Composizione corporea: è importante capirla per “giocare” con il peso e aiutare la perfomance dell’atleta.
Pensiamo a un uomo di 35 anni, alto 1 metro e 80 centimetri e che pesa 135 kg. Come ve lo siete immaginato? Sicuramente poco atletico… in realtà queste erano le caratteristiche di Ronnie Coleman, 8 volte Mister Olimpia, con una massa grassa stimata di circa il 5%.
Volendo semplificare, quando saliamo sulla bilancia il peso è la forza (quindi si misura in Newton e non in kg) che il nostro corpo esercita su di essa; dipende dalla massa, cioè dalla quantità di materia che costituisce un corpo moltiplicata per l’accelerazione.
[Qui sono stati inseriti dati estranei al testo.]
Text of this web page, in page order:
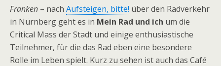
Franken – nach Aufsteigen, bitte! über den Radverkehr
in Nürnberg geht es in Mein Rad und ich um die
Critical Mass der Stadt und einige enthusiastische
Teilnehmer, für die das Rad eben eine besondere
Rolle im Leben spielt. Kurz zu sehen ist auch das Café
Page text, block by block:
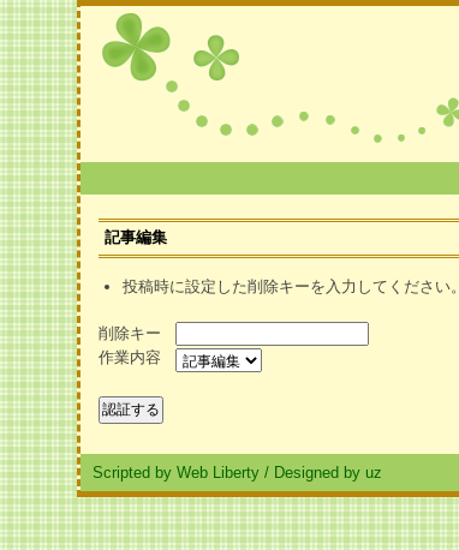
記事編集
投稿時に設定した削除キーを入力してください。
削除キー
作業内容
Scripted by Web Liberty / Designed by uz
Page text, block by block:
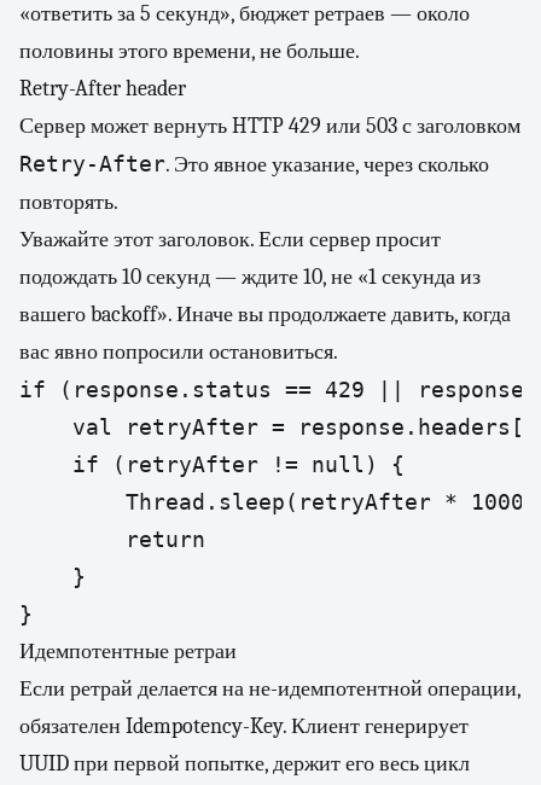
«ответить за 5 секунд», бюджет ретраев — около
половины этого времени, не больше.
Retry-After header
Сервер может вернуть HTTP 429 или 503 с заголовком
Retry-After. Это явное указание, через сколько
повторять.
Уважайте этот заголовок. Если сервер просит
подождать 10 секунд — ждите 10, не «1 секунда из
вашего backoff». Иначе вы продолжаете давить, когда
вас явно попросили остановиться.
if (response.status == 429 ||
val retryAfter =
    if (retryAfter != null) {
        Thread.sleep(retryAfter * 1000)
        return
    }
}
Идемпотентные ретраи
Если ретрай делается на не-идемпотентной операции,
обязателен Idempotency-Key. Клиент генерирует
UUID при первой попытке, держит его весь цикл
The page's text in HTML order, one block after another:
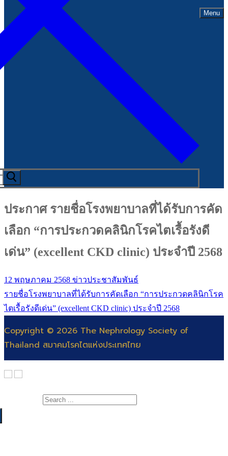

Quindi, nel mondo dello sport, il numero della bilancia cosa mi dice, a parte quanta massa ha un atleta? Niente. Non so quanto un atleta è alto, quanto è muscoloso, quanto grasso ha, né quanto è idratato. Di fatto, non so alcunché. Inoltre, il peso può variare durante l’arco della giornata anche di 1,5 kg.
Leggermente più utile può essere il BMI, cioè l’indice di massa corporea: si calcola dividendo il peso in kg per l’altezza in metri elevata al quadrato. Mi trovo di fronte a una persona normopeso se il valore che ottengo è compreso tra 18,5 e 24,99. Anche questo dato però non tiene conto di età, sesso e composizione corporea; se calcoliamo il BMI di Coleman otteniamo:
135/1,82 = 41,7
Di fatto, sarebbe obeso.
Se vogliamo perdere peso e ragioniamo nel breve termine (pre-gara), dobbiamo perdere acqua.
Dividiamo per comodità la massa del nostro organismo in due compartimenti: massa magra (free fat mass, FFM) e massa grassa (fat mass, FM).
La componente dominante nella FFM è l’acqua: rappresenta circa il 60-65% del nostro peso totale. Nel muscolo arriva al 75% e nei polmoni al 90%. Veramente facile da perdere (in casi estremi si può arrivare anche a scendere del 10% rispetto al proprio peso in 20 ore), deve essere prontamente reintrodotta per non compromettere le prestazioni sportive e la salute in generale.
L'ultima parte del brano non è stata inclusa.